Analyse the identical data information of agricultural product, it is also possible to multiple URL links relevant to the data information can be shown, for the ease of area
Divide referred to herein as the second URL link.
Such as a net including the agricultural product to be analyzed is shown in the corresponding page of the first URL link
Network store homepage mainly shows the four major class agricultural production such as agricultural product A, agricultural product B, agricultural product C and agricultural product D in the homepage
Product information, while each big agricultural products are corresponding with second URL link again, it is main in the corresponding page of the second URL link
Show the small agricultural products that corresponding agricultural product include.
For example, mainly showing agricultural product A-1, agricultural product A- in the corresponding page of corresponding second URL link of agricultural product A
2 and agricultural product A-3;Agricultural product B-1 and agricultural product are mainly shown in the corresponding page of corresponding second URL link of agricultural product B
B-2;Agricultural product C-1, agricultural product C-2, agricultural product are mainly shown in the corresponding page of corresponding second URL link of agricultural product C
C-3 and agricultural product C4;Agricultural product D-1 and agricultural product are mainly shown in the corresponding page of corresponding second URL link of agricultural product D
D-2。
It should be understood that the above is only for example, any restriction is not constituted to technical solution of the present invention, in reality
In the application of border, those skilled in the art, which can according to need, to be configured, herein with no restrictions.
In addition, in the present embodiment, why the second URL link embedded in the page is added to wait crawl
URL queue is data the second URL link number that is more, thus parsing because web crawlers crawls in practical applications
It measures relatively bulky.And it often crawls, parse second URL link and can consume many times, thus a large amount of second URL link
It tends not to access in the short time, therefore needs for the second URL link got every time to be added in URL queue to be crawled.
" second " in addition, " first " in above-mentioned described " the first URL link ", and in " the second URL link " is only
It is only for distinguishing the URL link embedded in the corresponding URL link of the platform to be visited page corresponding with the URL link, not
URL link itself is caused to limit.In practical applications, any one " second URL link " is relative in its corresponding page
Embedded URL link can be regarded as one " the first URL link ".
In addition, it is noted that due in practical applications, in addition to meeting in the corresponding page of second URL link
Relevant information including agricultural product to be analyzed, will also include some interference informations, for example, various formats advertisement (picture, audio,
Video etc.) information.Therefore, in order to simplify the structure of the corresponding page of the second URL link as far as possible, while facilitating web crawlers golden
Belong to data to crawl, it, can be right when obtaining the second URL link, and the second URL link is added to URL queue to be crawled
Second URL link carries out denoising.
In order to make it easy to understand, the present embodiment provides a kind of specific denoising mode, approximately as:
(1) data information is parsed, obtains the second URL link embedded in the page.
(2) second URL link is parsed, obtains the corresponding standardization label of second URL link.
Specifically, in practical applications, the mark in the substantially corresponding page of the second URL link to standardize herein
Label.
Due to current Webpage be normally based on hypertext markup language (HyperText Markup Language,
HTML it) compiles.
Further, since noise link is normally present some picture tags, the hyperlink of tag definition in practical applications,
And in the URL of some specified hyperlink targets, therefore it need to only standardize to this kind of label.
(3) the corresponding abstract tree of second URL link is generated according to the standardization label.
(4) it is based on dom tree matching process, by the node content of the abstract tree and agricultural product subject information progress
Match, remove unmatched node content, obtains and matched second URL link of the agricultural product subject information.

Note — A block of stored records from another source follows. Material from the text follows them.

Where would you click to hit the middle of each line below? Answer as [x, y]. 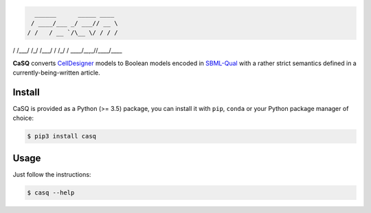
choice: [23, 118]
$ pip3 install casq [61, 136]
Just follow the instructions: [52, 174]
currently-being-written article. [57, 73]
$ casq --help [51, 192]

It is generated when specifically, due to the abstract tree according to the standardization label, thus each of abstract tree
Node essence is exactly a standardization label.Therefore it is carried out by the node content of the abstract tree and the agricultural product subject information
When matching, the keyword in the keyword and agricultural product subject information in the node is specifically extracted, then by two keywords
It compares, and then determines whether the node needs to remove.In this way, by it is described it is abstract tree each of node
Content wants after being matched with the agricultural product theme, can complete the removal linked to noise, so obtain with it is described
Matched second URL link of agricultural product subject information.

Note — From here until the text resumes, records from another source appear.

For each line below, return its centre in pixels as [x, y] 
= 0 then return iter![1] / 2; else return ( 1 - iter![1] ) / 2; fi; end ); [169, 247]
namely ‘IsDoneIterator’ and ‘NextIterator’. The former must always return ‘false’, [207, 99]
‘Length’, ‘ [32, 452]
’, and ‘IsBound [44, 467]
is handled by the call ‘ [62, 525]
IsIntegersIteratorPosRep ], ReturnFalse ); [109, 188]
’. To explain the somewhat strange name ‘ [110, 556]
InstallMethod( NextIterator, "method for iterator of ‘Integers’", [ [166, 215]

(5) URL queue to be crawled will be added to matched second URL link of the agricultural product subject information.
It should be understood that only a kind of specific denoising mode that the present embodiment provides, to technical solution of the present invention
Any restriction is not constituted, in practical applications, those skilled in the art, which can according to need, to be configured, and is not limited herein
System.
Step S50, based on the anchor multiple attributes integration mode of path polymerization, to first URL link and described wait climb
It takes the second URL link in URL queue to be handled, obtains the multiple category of the corresponding rich text format of second URL link
Sexual Themes information.
The multiple attributes master of the corresponding rich text format of each described second URL link of above-mentioned acquisition in order to facilitate understanding
The operation for inscribing information, is given below a kind of concrete implementation mode, approximately as:
(1) it according to the second URL link in first URL link and the URL queue to be crawled, generates described wait divide
Analyse the corresponding path access digraph of agricultural product.

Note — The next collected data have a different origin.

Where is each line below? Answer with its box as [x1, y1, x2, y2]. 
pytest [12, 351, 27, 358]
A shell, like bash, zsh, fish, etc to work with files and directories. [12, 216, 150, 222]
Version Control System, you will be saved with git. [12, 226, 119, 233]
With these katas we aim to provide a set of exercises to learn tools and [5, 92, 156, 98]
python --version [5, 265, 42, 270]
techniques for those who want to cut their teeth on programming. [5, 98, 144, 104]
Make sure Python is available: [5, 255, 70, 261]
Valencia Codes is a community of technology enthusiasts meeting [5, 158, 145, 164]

Specifically, each vertex of the path access digraph is exactly the corresponding page of a URL link, with Fig. 3
For be specifically described.
As shown in figure 3, the source web page u essence in figure is exactly the corresponding page of the first URL link, teas type and tea price are then
For the two embedded corresponding pages of the second URL link parsed from the data information of the page, page object v1, page object
V2 and page object v3 is then the 2nd URL of the next layer of page parsed from the corresponding page of above-mentioned two second URL link
Link.
(2) the anchor multiple attributes integration mode based on path polymerization, determines the most short visit in the path access digraph
It asks the way diameter, obtains most short access path set.
Specifically, in practical applications in a path access digraph there may be mulitpath, and it is therein
There may be loop free path (inc) for shortest path, it is also possible to which there are endless path (closures).
For the ease of distinguishing, in practical applications, it can indicate that shortest path has ring actually with different set
Or it is acyclic.
In order to make it easy to understand, a kind of specific representation of most short loop free path set is given below.
Such as M most short loop free paths of source web page to page object, following set expression can be used:
It should be understood that the above is only for example, any restriction is not constituted to technical solution of the present invention, in reality
In the application of border, those skilled in the art, which can according to need, to be configured, herein with no restrictions.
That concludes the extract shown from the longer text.